(Extracted records)
----

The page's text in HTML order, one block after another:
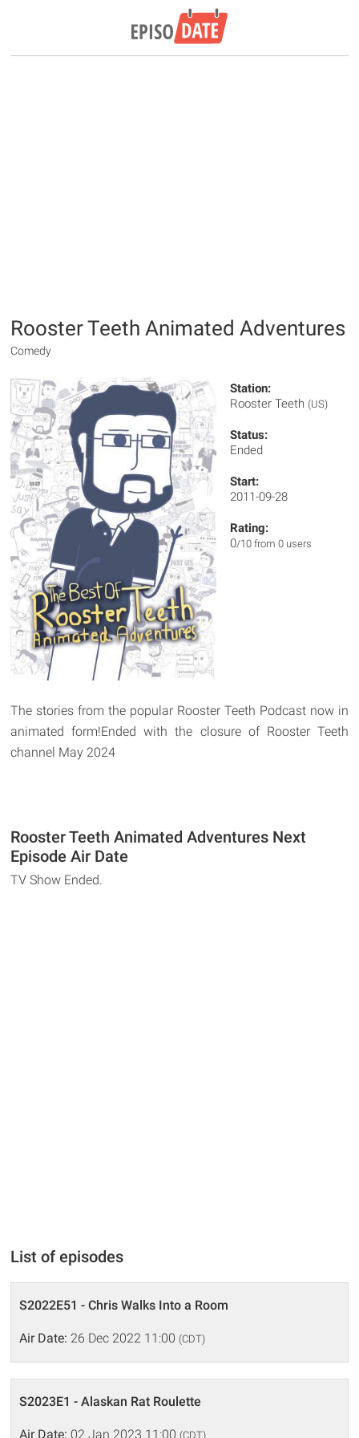
Rooster Teeth Animated Adventures
Comedy
Station:
Rooster Teeth (US)
Status:
Ended
Start:
2011-09-28
Rating:
0/10 from 0 users
The stories from the popular Rooster Teeth Podcast now in
animated form!Ended with the closure of Rooster Teeth
channel May 2024
Rooster Teeth Animated Adventures Next
Episode Air Date
TV Show Ended.
List of episodes
S2022E51 - Chris Walks Into a Room
Air Date: 26 Dec 2022 11:00 (CDT)
S2023E1 - Alaskan Rat Roulette
Air Date: 02 Jan 2023 11:00 (CDT)
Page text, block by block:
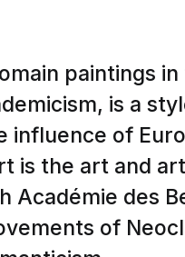
paintings
is a
of
is the art and
Académie des
of
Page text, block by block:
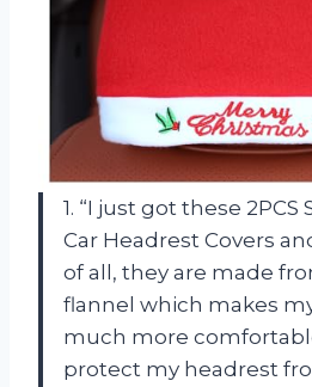
1. “I just got these 2PCS
Car Headrest Covers
of all, they are made
flannel which makes
much more
protect my headrest
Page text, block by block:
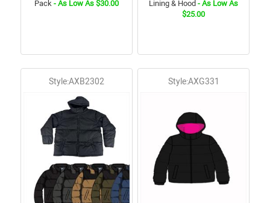
Pack - As Low As $30.00 Lining & Hood - As Low As
$25.00
Style:AXB2302 Style:AXG331
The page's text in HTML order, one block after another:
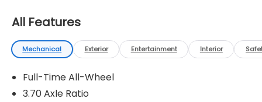
All Features
Mechanical Exterior Entertainment Interior
Full-Time All-Wheel
3.70 Axle Ratio
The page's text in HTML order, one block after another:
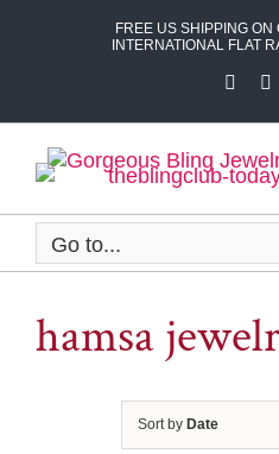
FREE US SHIPPING ON
INTERNATIONAL FLAT
Go to...
hamsa
Sort by Date
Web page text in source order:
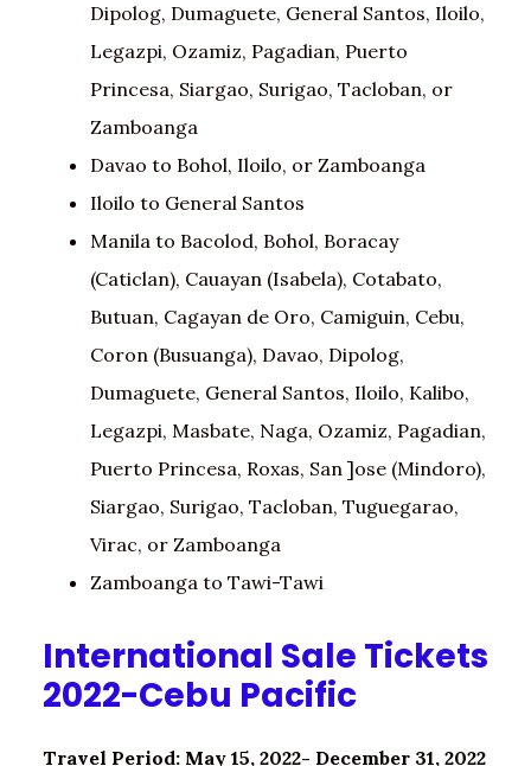
Dipolog, Dumaguete, General Santos, Iloilo,
Legazpi, Ozamiz, Pagadian, Puerto
Princesa, Siargao, Surigao, Tacloban, or
Zamboanga
Davao to Bohol, Iloilo, or Zamboanga
Iloilo to General Santos
Manila to Bacolod, Bohol, Boracay
(Caticlan), Cauayan (Isabela), Cotabato,
Butuan, Cagayan de Oro, Camiguin, Cebu,
Coron (Busuanga), Davao, Dipolog,
Dumaguete, General Santos, Iloilo, Kalibo,
Legazpi, Masbate, Naga, Ozamiz, Pagadian,
Puerto Princesa, Roxas, San ]ose (Mindoro),
Siargao, Surigao, Tacloban, Tuguegarao,
Virac, or Zamboanga
Zamboanga to Tawi-Tawi
International Sale Tickets
2022-Cebu Pacific
Travel Period: May 15, 2022- December 31, 2022
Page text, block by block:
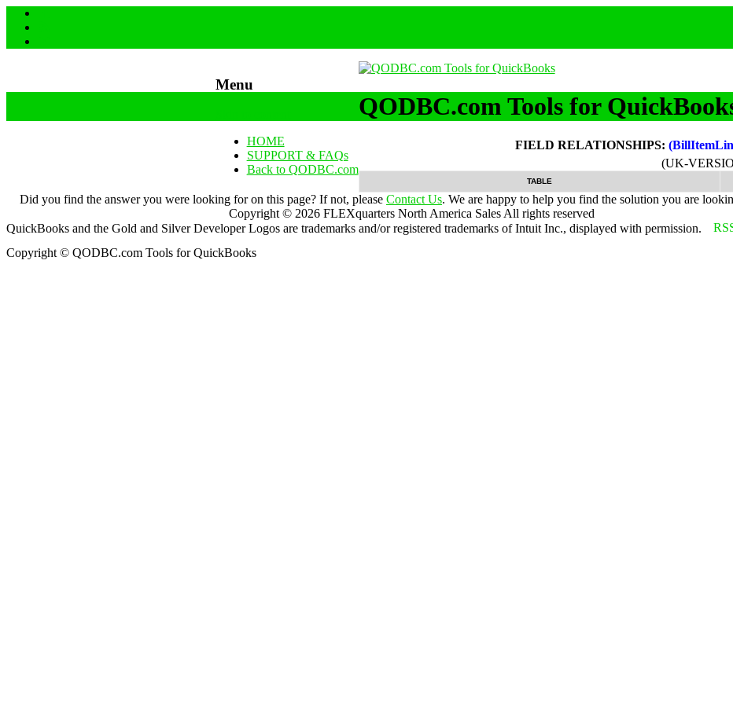
Menu
HOME
SUPPORT & FAQs
Back to QODBC.com
QODBC.com Tools for
FIELD RELATIONSHIPS:
(UK-
TABLE
Did you find the answer you were looking for on this page? If not, please Contact Us. We are happy to help you find the solution you are
Copyright © 2026 FLEXquarters North America Sales All rights reserved
QuickBooks and the Gold and Silver Developer Logos are trademarks and/or registered trademarks of Intuit Inc., displayed with permission.
Copyright © QODBC.com Tools for QuickBooks
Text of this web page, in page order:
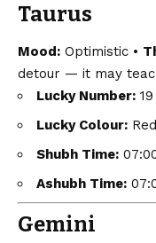
Taurus
Mood: Optimistic •
detour — it may
Lucky Number: 19
Lucky Colour: Red
Shubh Time:
Ashubh Time:
Gemini
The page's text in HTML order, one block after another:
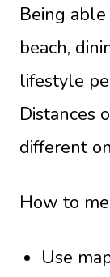
Being
beach,
lifestyle
Distances
different
How to
Use
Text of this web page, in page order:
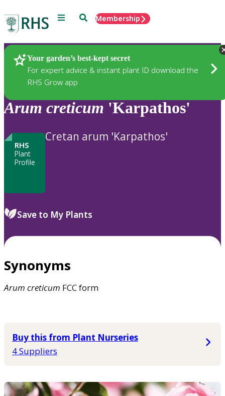
Menu SearchMembership
Your garden’s best-kept secret
For expert advice & instant plant ID download the
RHS Grow app
Plants
Arum creticum 'Karpathos'
RHS
Plant
Profile
Cretan arum 'Karpathos'
Save to My Plants
Synonyms
Arum creticum FCC form
Buy this from Plant Nurseries
4 Suppliers
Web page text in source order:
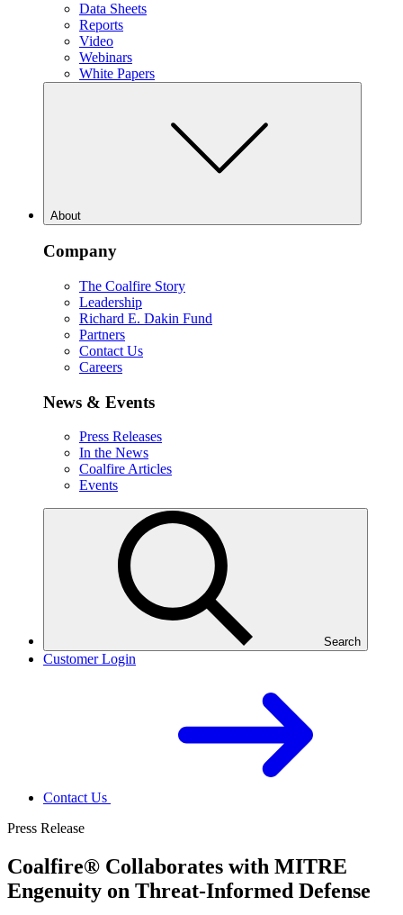
Data Sheets
Reports
Video
Webinars
White Papers
About
Company
The Coalfire Story
Leadership
Richard E. Dakin Fund
Partners
Contact Us
Careers
News & Events
Press Releases
In the News
Coalfire Articles
Events
Search
Customer Login
Contact Us
Press Release
Coalfire® Collaborates with MITRE
Engenuity on Threat-Informed Defense
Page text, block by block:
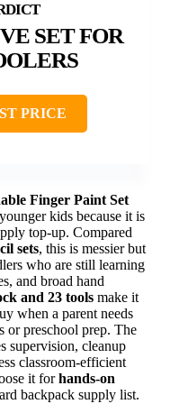
SET FOR
PRICE
Finger Paint Set
kids because it is
top-up. Compared
sets, this is messier but
who are still learning
and broad hand
and 23 tools make it
when a parent needs
or preschool prep. The
supervision, cleanup
classroom-efficient
it forhands-on
backpack supply list.
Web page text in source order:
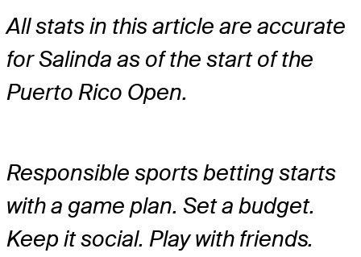
All stats in this article are accurate
for Salinda as of the start of the
Puerto Rico Open.
Responsible sports betting starts
with a game plan. Set a budget.
Keep it social. Play with friends.
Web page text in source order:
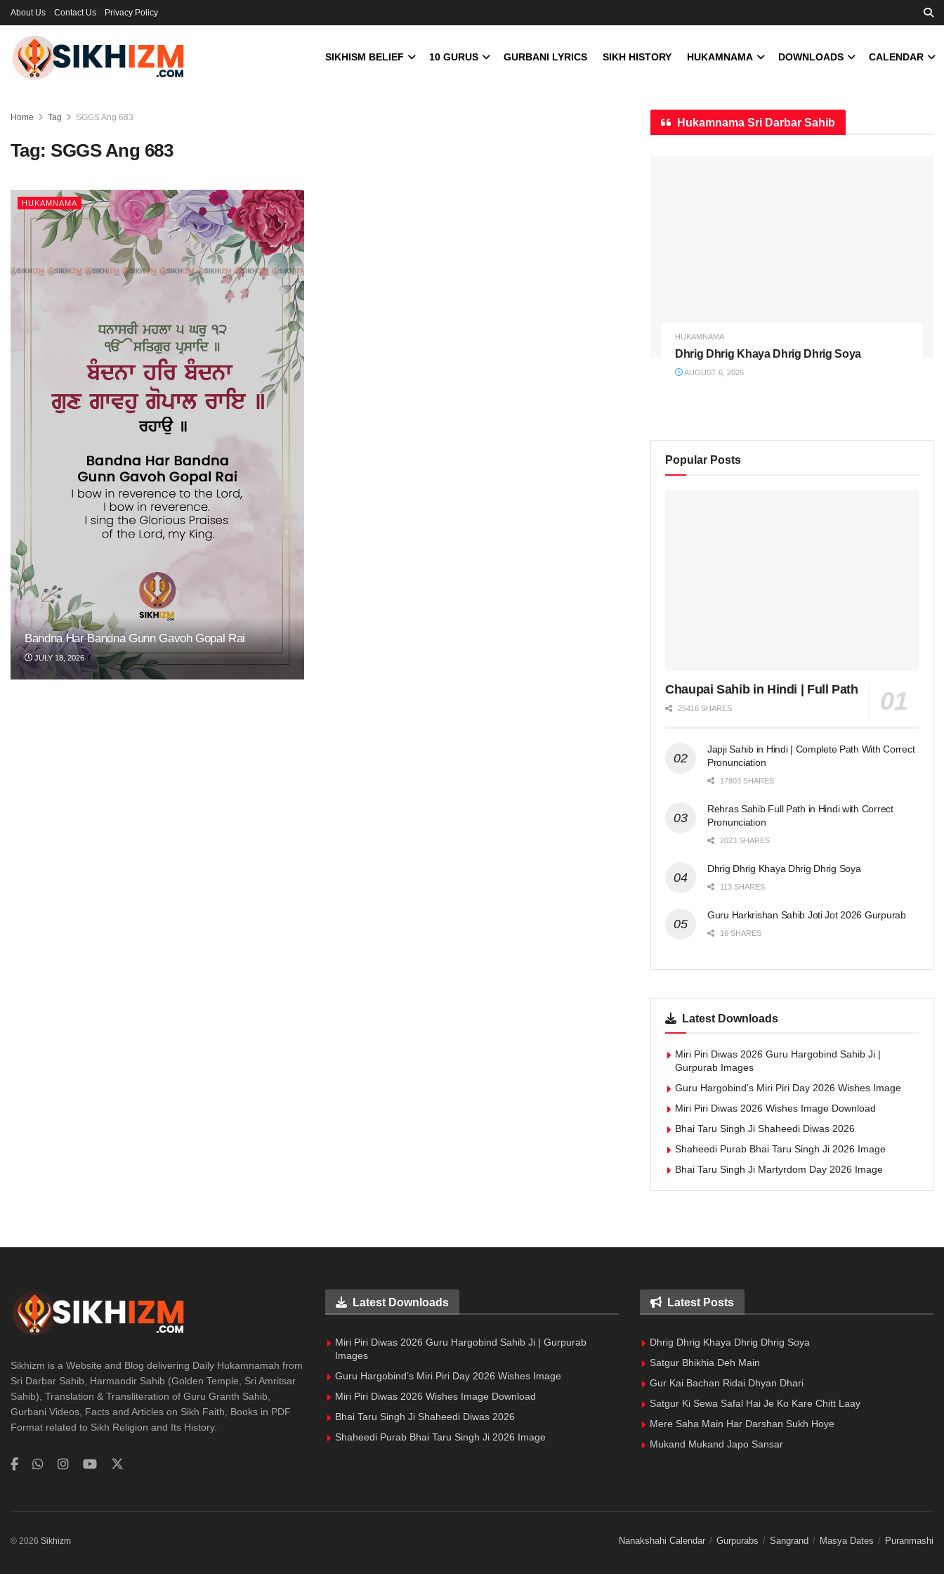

----

> [Problem statement]:
Return every line of the data above exactly, and omit all pictures.

> [Solution to this exercise]:
The page's text in HTML order, one block after another:
Rooster Teeth Animated Adventures
Comedy
Station:
Rooster Teeth (US)
Status:
Ended
Start:
2011-09-28
Rating:
0/10 from 0 users
The stories from the popular Rooster Teeth Podcast now in
animated form!Ended with the closure of Rooster Teeth
channel May 2024
Rooster Teeth Animated Adventures Next
Episode Air Date
TV Show Ended.
List of episodes
S2022E51 - Chris Walks Into a Room
Air Date: 26 Dec 2022 11:00 (CDT)
S2023E1 - Alaskan Rat Roulette
Air Date: 02 Jan 2023 11:00 (CDT)
Page text, block by block:
paintings
is a
of
is the art and
Académie des
of
Page text, block by block:
1. “I just got these 2PCS
Car Headrest Covers
of all, they are made
flannel which makes
much more
protect my headrest
Page text, block by block:
Pack - As Low As $30.00 Lining & Hood - As Low As
$25.00
Style:AXB2302 Style:AXG331
The page's text in HTML order, one block after another:
All Features
Mechanical Exterior Entertainment Interior
Full-Time All-Wheel
3.70 Axle Ratio
The page's text in HTML order, one block after another:
FREE US SHIPPING ON
INTERNATIONAL FLAT
Go to...
hamsa
Sort by Date
Web page text in source order:
Dipolog, Dumaguete, General Santos, Iloilo,
Legazpi, Ozamiz, Pagadian, Puerto
Princesa, Siargao, Surigao, Tacloban, or
Zamboanga
Davao to Bohol, Iloilo, or Zamboanga
Iloilo to General Santos
Manila to Bacolod, Bohol, Boracay
(Caticlan), Cauayan (Isabela), Cotabato,
Butuan, Cagayan de Oro, Camiguin, Cebu,
Coron (Busuanga), Davao, Dipolog,
Dumaguete, General Santos, Iloilo, Kalibo,
Legazpi, Masbate, Naga, Ozamiz, Pagadian,
Puerto Princesa, Roxas, San ]ose (Mindoro),
Siargao, Surigao, Tacloban, Tuguegarao,
Virac, or Zamboanga
Zamboanga to Tawi-Tawi
International Sale Tickets
2022-Cebu Pacific
Travel Period: May 15, 2022- December 31, 2022
Page text, block by block:
Menu
HOME
SUPPORT & FAQs
Back to QODBC.com
QODBC.com Tools for
FIELD RELATIONSHIPS:
(UK-
TABLE
Did you find the answer you were looking for on this page? If not, please Contact Us. We are happy to help you find the solution you are
Copyright © 2026 FLEXquarters North America Sales All rights reserved
QuickBooks and the Gold and Silver Developer Logos are trademarks and/or registered trademarks of Intuit Inc., displayed with permission.
Copyright © QODBC.com Tools for QuickBooks
Text of this web page, in page order:
Taurus
Mood: Optimistic •
detour — it may
Lucky Number: 19
Lucky Colour: Red
Shubh Time:
Ashubh Time:
Gemini
The page's text in HTML order, one block after another:
Being
beach,
lifestyle
Distances
different
How to
Use
Text of this web page, in page order:
Menu SearchMembership
Your garden’s best-kept secret
For expert advice & instant plant ID download the
RHS Grow app
Plants
Arum creticum 'Karpathos'
RHS
Plant
Profile
Cretan arum 'Karpathos'
Save to My Plants
Synonyms
Arum creticum FCC form
Buy this from Plant Nurseries
4 Suppliers
Web page text in source order:
Data Sheets
Reports
Video
Webinars
White Papers
About
Company
The Coalfire Story
Leadership
Richard E. Dakin Fund
Partners
Contact Us
Careers
News & Events
Press Releases
In the News
Coalfire Articles
Events
Search
Customer Login
Contact Us
Press Release
Coalfire® Collaborates with MITRE
Engenuity on Threat-Informed Defense
Page text, block by block:
SET FOR
PRICE
Finger Paint Set
kids because it is
top-up. Compared
sets, this is messier but
who are still learning
and broad hand
and 23 tools make it
when a parent needs
or preschool prep. The
supervision, cleanup
classroom-efficient
it forhands-on
backpack supply list.
Web page text in source order:
All stats in this article are accurate
for Salinda as of the start of the
Puerto Rico Open.
Responsible sports betting starts
with a game plan. Set a budget.
Keep it social. Play with friends.
Web page text in source order:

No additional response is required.